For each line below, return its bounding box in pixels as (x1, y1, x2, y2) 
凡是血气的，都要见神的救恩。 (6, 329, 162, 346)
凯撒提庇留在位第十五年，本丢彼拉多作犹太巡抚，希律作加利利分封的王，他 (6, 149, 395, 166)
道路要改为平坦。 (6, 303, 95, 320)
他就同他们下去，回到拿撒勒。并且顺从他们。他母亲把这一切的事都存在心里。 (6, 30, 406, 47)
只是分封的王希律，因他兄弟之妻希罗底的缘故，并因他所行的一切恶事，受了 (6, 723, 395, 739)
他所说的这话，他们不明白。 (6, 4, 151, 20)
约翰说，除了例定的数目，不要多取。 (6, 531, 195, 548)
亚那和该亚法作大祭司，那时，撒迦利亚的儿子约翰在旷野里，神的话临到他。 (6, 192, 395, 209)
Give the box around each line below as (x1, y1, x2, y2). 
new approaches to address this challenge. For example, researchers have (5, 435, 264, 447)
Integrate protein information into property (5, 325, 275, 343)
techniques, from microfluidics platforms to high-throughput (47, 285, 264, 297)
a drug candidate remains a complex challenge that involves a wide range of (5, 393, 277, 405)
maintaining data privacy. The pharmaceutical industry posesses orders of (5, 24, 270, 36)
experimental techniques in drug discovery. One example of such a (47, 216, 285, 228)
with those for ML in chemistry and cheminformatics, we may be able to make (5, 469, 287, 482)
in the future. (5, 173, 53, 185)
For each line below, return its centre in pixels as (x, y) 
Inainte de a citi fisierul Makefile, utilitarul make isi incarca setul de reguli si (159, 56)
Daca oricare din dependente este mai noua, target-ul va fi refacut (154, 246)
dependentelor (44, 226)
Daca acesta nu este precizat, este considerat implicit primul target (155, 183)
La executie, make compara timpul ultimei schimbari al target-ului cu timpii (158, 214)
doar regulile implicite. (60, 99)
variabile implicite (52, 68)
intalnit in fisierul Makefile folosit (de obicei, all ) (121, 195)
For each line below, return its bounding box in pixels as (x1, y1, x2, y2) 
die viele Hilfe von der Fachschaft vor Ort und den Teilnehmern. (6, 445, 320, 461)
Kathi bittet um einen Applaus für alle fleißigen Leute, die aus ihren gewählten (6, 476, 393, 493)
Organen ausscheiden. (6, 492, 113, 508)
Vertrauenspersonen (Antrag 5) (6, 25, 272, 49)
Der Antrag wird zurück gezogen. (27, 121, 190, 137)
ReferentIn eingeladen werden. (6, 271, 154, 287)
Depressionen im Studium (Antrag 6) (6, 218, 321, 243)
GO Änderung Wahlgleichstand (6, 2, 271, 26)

Work to complete:
Nothing in the data may be left out. Copy all of it exactly.

Reply:
For each line below, return its bounding box in pixels as (x1, y1, x2, y2) 
凡是血气的，都要见神的救恩。 (6, 329, 162, 346)
凯撒提庇留在位第十五年，本丢彼拉多作犹太巡抚，希律作加利利分封的王，他 (6, 149, 395, 166)
道路要改为平坦。 (6, 303, 95, 320)
他就同他们下去，回到拿撒勒。并且顺从他们。他母亲把这一切的事都存在心里。 (6, 30, 406, 47)
只是分封的王希律，因他兄弟之妻希罗底的缘故，并因他所行的一切恶事，受了 (6, 723, 395, 739)
他所说的这话，他们不明白。 (6, 4, 151, 20)
约翰说，除了例定的数目，不要多取。 (6, 531, 195, 548)
亚那和该亚法作大祭司，那时，撒迦利亚的儿子约翰在旷野里，神的话临到他。 (6, 192, 395, 209)
Give the box around each line below as (x1, y1, x2, y2). 
new approaches to address this challenge. For example, researchers have (5, 435, 264, 447)
Integrate protein information into property (5, 325, 275, 343)
techniques, from microfluidics platforms to high-throughput (47, 285, 264, 297)
a drug candidate remains a complex challenge that involves a wide range of (5, 393, 277, 405)
maintaining data privacy. The pharmaceutical industry posesses orders of (5, 24, 270, 36)
experimental techniques in drug discovery. One example of such a (47, 216, 285, 228)
with those for ML in chemistry and cheminformatics, we may be able to make (5, 469, 287, 482)
in the future. (5, 173, 53, 185)
For each line below, return its centre in pixels as (x, y) 
Inainte de a citi fisierul Makefile, utilitarul make isi incarca setul de reguli si (159, 56)
Daca oricare din dependente este mai noua, target-ul va fi refacut (154, 246)
dependentelor (44, 226)
Daca acesta nu este precizat, este considerat implicit primul target (155, 183)
La executie, make compara timpul ultimei schimbari al target-ului cu timpii (158, 214)
doar regulile implicite. (60, 99)
variabile implicite (52, 68)
intalnit in fisierul Makefile folosit (de obicei, all ) (121, 195)
For each line below, return its bounding box in pixels as (x1, y1, x2, y2) 
die viele Hilfe von der Fachschaft vor Ort und den Teilnehmern. (6, 445, 320, 461)
Kathi bittet um einen Applaus für alle fleißigen Leute, die aus ihren gewählten (6, 476, 393, 493)
Organen ausscheiden. (6, 492, 113, 508)
Vertrauenspersonen (Antrag 5) (6, 25, 272, 49)
Der Antrag wird zurück gezogen. (27, 121, 190, 137)
ReferentIn eingeladen werden. (6, 271, 154, 287)
Depressionen im Studium (Antrag 6) (6, 218, 321, 243)
GO Änderung Wahlgleichstand (6, 2, 271, 26)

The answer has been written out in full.